Входили в ГКО те, кому не привыкать было изобретать подобные приговоры: И.В.Сталин (председатель), В.М.Молотов (заместитель), К.Е.Ворошилов, Г.М.Маленков, Н.А.Булганин, Н.А.Вознесенский, Л.М.Каганович, А.И.Микоян. Выселение осуществлялось войсками НКВД под непосредственным руководством Берии и его ближайших помощников Кобулова и Серова.

За время оккупации, длившейся более трех лет, тысячи трудоспо­собных крымских татар были угнаны в Германию, а часть населения истреблена гитлеровцами. Оставшиеся в подавляющем большинстве были женщины, дети, старики, не пригодные к строевой службе. При­ведем для сравнения данные о половозрастном составе 188 тысяч крымских татар, депортированных 18 мая 1944 года по постановлению ГКО. Примерно 50 процентов из них составляли дети до 16 лет, 35 процентов - женщины, и лишь 15 процентов (т.е. около 28 тысяч) - мужчины, включая стариков, инвалидов, бывших партизан и партий­но-хозяйственный актив, успевший возвратиться в Крым из эвакуа­ции для восстановления Советской власти...

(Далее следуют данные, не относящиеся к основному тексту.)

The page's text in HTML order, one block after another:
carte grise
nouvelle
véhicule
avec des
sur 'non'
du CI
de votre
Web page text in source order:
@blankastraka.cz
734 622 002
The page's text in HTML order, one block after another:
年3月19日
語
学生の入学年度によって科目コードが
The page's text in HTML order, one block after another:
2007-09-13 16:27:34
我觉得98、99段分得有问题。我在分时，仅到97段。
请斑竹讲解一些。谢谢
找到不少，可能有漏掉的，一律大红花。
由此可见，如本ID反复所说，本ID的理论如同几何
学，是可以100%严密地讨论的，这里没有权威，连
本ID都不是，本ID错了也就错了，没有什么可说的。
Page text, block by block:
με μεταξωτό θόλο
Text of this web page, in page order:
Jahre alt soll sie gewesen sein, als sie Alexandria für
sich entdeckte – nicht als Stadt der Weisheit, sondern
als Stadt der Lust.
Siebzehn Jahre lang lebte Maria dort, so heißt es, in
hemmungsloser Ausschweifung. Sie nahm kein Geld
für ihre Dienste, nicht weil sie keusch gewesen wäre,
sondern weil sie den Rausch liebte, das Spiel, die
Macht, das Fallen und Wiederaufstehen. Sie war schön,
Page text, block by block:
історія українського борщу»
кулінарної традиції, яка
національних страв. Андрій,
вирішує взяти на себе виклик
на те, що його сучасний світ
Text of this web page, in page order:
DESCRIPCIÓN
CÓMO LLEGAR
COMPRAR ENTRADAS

...На станциях больших городов двери вагонов не открывались. Перед составом прохаживались часовые с автоматами. Случалось, два битком набитых состава останавливались рядом на параллельных пу­тях. Господи, что творилось тогда у крошечного вагонного окошка! Каждому хотелось пробраться к нему, чтобы, в кровь исцарапав о колючую проволоку руки и губы, прокричать в пространство: "Какой райо-он?.. Какая деревня-а-а?!"

Строгий оккупационный режим не позволял людям свободно хо­дить из деревни в деревню. Люди стосковались по близким. Дождав­шись освобождения, родственники ринулись друг к другу справиться, кто как пережил оккупацию, кто жив, кого не стало... Выселение настигло людей не дома, а на пути и в гостях - так настигает человека стихийное бедствие, землетрясение, оползень, буря, извержение вул­кана. Кто искал мать и отца, кто - детей, а кто брата, сестру... Из стоящих рядом вагонов неелись те же вопросы, крики, мольбы, плач. Люди с трудом слышали друг друга.

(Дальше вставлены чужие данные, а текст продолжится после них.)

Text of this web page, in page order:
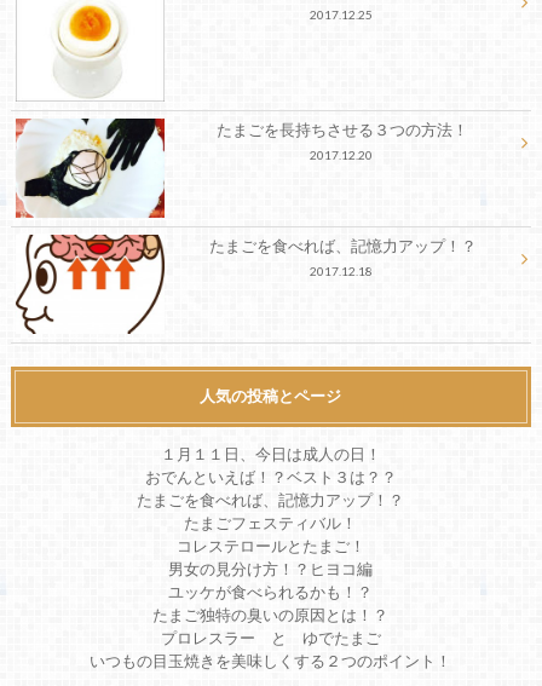
2017.12.25
たまごを長持ちさせる３つの方法！
2017.12.20
たまごを食べれば、記憶力アップ！？
2017.12.18
人気の投稿とページ
１月１１日、今日は成人の日！
おでんといえば！？ベスト３は？？
たまごを食べれば、記憶力アップ！？
たまごフェスティバル！
コレステロールとたまご！
男女の見分け方！？ヒヨコ編
ユッケが食べられるかも！？
たまご独特の臭いの原因とは！？
プロレスラー と ゆでたまご
いつもの目玉焼きを美味しくする２つのポイント！
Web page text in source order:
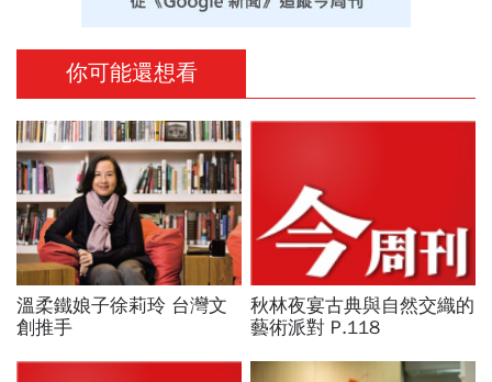
你可能還想看
溫柔鐵娘子徐莉玲 台灣文
創推手
秋林夜宴古典與自然交織的
藝術派對 P.118

Двери вагонов открывались обычно на полустанках, где поезд стоял несколько минут. Задыхающиеся люди жадно глотали свежий воздух, расступались, чтобы вдохнули его и больные, которые не могли под­ползти к выходу. А вдоль вагонов торопливо шагал офицер в синей фуражке с солдатами и, заглядывая в вагон, задавал один и тот же вопрос: "Трупы есть?.. Трупы есть?.." И не было случая, чтобы из вагона кого-то не вы-таскивали: чаще всего старого человека или ре­бенка. Его тут же, в трех-четырех метрах от железнодорожной насы­пи, расковыряв ложбину, за-брасывали песком и щебенкой. А чаще всего и этого не успевали сделать. Поезд трогался. Труп оставляли у дороги. Обезумевших от горя родствен-ников с трудом отрывали от него, пинками и прикладами загоняли в вагон.

В нашем вагоне первым умер Абульваап-акай. С того момента, как мы отправились в путь, он не взял в рот ни крошки, люди предлагали ему и сухарик, и сушеный сыр, и семечек. "Не отрывайте от своих детей, им надо жить, а мне уж ни к чему..." - говорил он и отталкивал дающую руку. Его оставили на обочине.

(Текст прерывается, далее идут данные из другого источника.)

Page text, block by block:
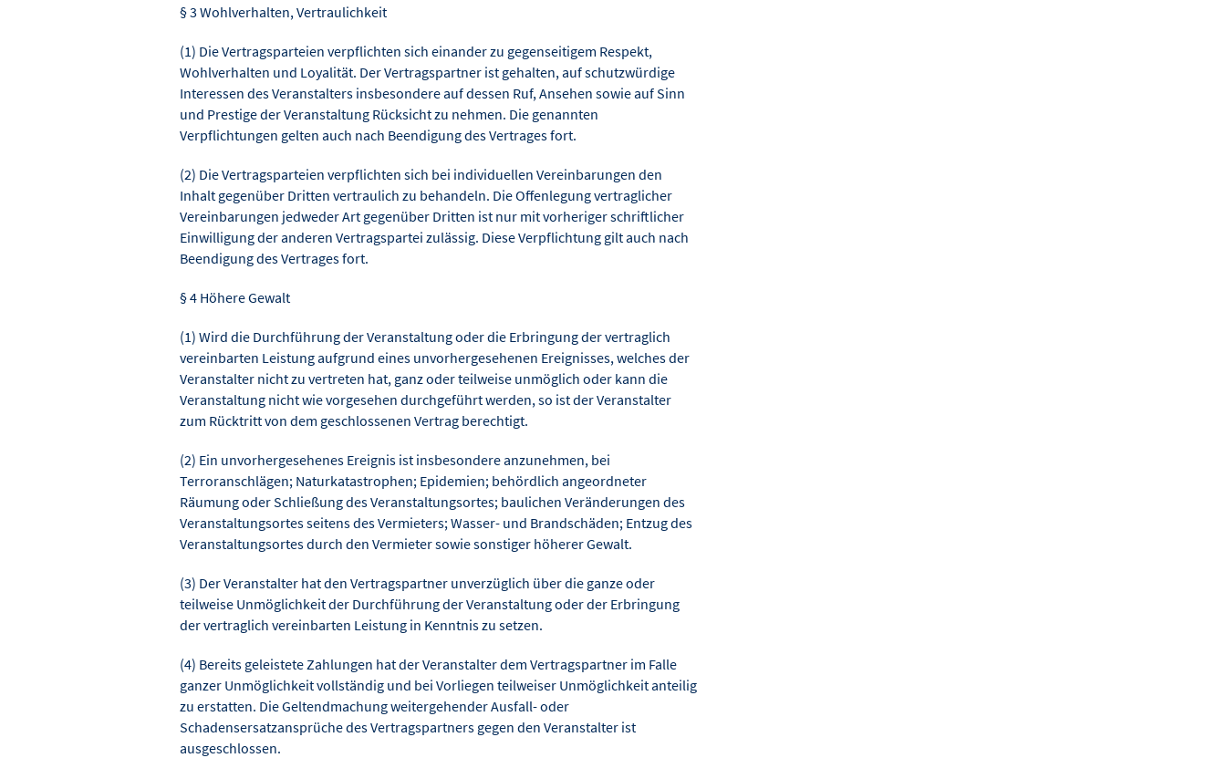
§ 3 Wohlverhalten, Vertraulichkeit
(1) Die Vertragsparteien verpflichten sich einander zu gegenseitigem Respekt,
Wohlverhalten und Loyalität. Der Vertragspartner ist gehalten, auf schutzwürdige
Interessen des Veranstalters insbesondere auf dessen Ruf, Ansehen sowie auf Sinn
und Prestige der Veranstaltung Rücksicht zu nehmen. Die genannten
Verpflichtungen gelten auch nach Beendigung des Vertrages fort.
(2) Die Vertragsparteien verpflichten sich bei individuellen Vereinbarungen den
Inhalt gegenüber Dritten vertraulich zu behandeln. Die Offenlegung vertraglicher
Vereinbarungen jedweder Art gegenüber Dritten ist nur mit vorheriger schriftlicher
Einwilligung der anderen Vertragspartei zulässig. Diese Verpflichtung gilt auch nach
Beendigung des Vertrages fort.
§ 4 Höhere Gewalt
(1) Wird die Durchführung der Veranstaltung oder die Erbringung der vertraglich
vereinbarten Leistung aufgrund eines unvorhergesehenen Ereignisses, welches der
Veranstalter nicht zu vertreten hat, ganz oder teilweise unmöglich oder kann die
Veranstaltung nicht wie vorgesehen durchgeführt werden, so ist der Veranstalter
zum Rücktritt von dem geschlossenen Vertrag berechtigt.
(2) Ein unvorhergesehenes Ereignis ist insbesondere anzunehmen, bei
Terroranschlägen; Naturkatastrophen; Epidemien; behördlich angeordneter
Räumung oder Schließung des Veranstaltungsortes; baulichen Veränderungen des
Veranstaltungsortes seitens des Vermieters; Wasser- und Brandschäden; Entzug des
Veranstaltungsortes durch den Vermieter sowie sonstiger höherer Gewalt.
(3) Der Veranstalter hat den Vertragspartner unverzüglich über die ganze oder
teilweise Unmöglichkeit der Durchführung der Veranstaltung oder der Erbringung
der vertraglich vereinbarten Leistung in Kenntnis zu setzen.
(4) Bereits geleistete Zahlungen hat der Veranstalter dem Vertragspartner im Falle
ganzer Unmöglichkeit vollständig und bei Vorliegen teilweiser Unmöglichkeit anteilig
zu erstatten. Die Geltendmachung weitergehender Ausfall- oder
Schadensersatzansprüche des Vertragspartners gegen den Veranstalter ist
ausgeschlossen.

Много времени спустя я услышал, что его дошедший до Берлина сын вернулся после Победы и отыскал в чужой стороне своих односель­чан. Ему рассказали, как умер его отец и где был оставлен. Говорят, он поехал на тот полустанок и несколько дней ходил с мешочком вдоль путей. И если ему попадалась какая-то кость, он, думая, что это кость его отца, бережно под-нимал. Он выкопал могилу и похоронил кости, которые собрал.

Часто на больших станциях кто-нибудь стучал в дверь и, рассчи­тывая на милосердие прохаживающегося напротив солдата, просил открыть ее, чтобы сбегать за водой, но у солдата была инструкция. В ответ неизменно слышалось: "Молчать, продажная шкура!" Или: "За­ткнись, предатель!"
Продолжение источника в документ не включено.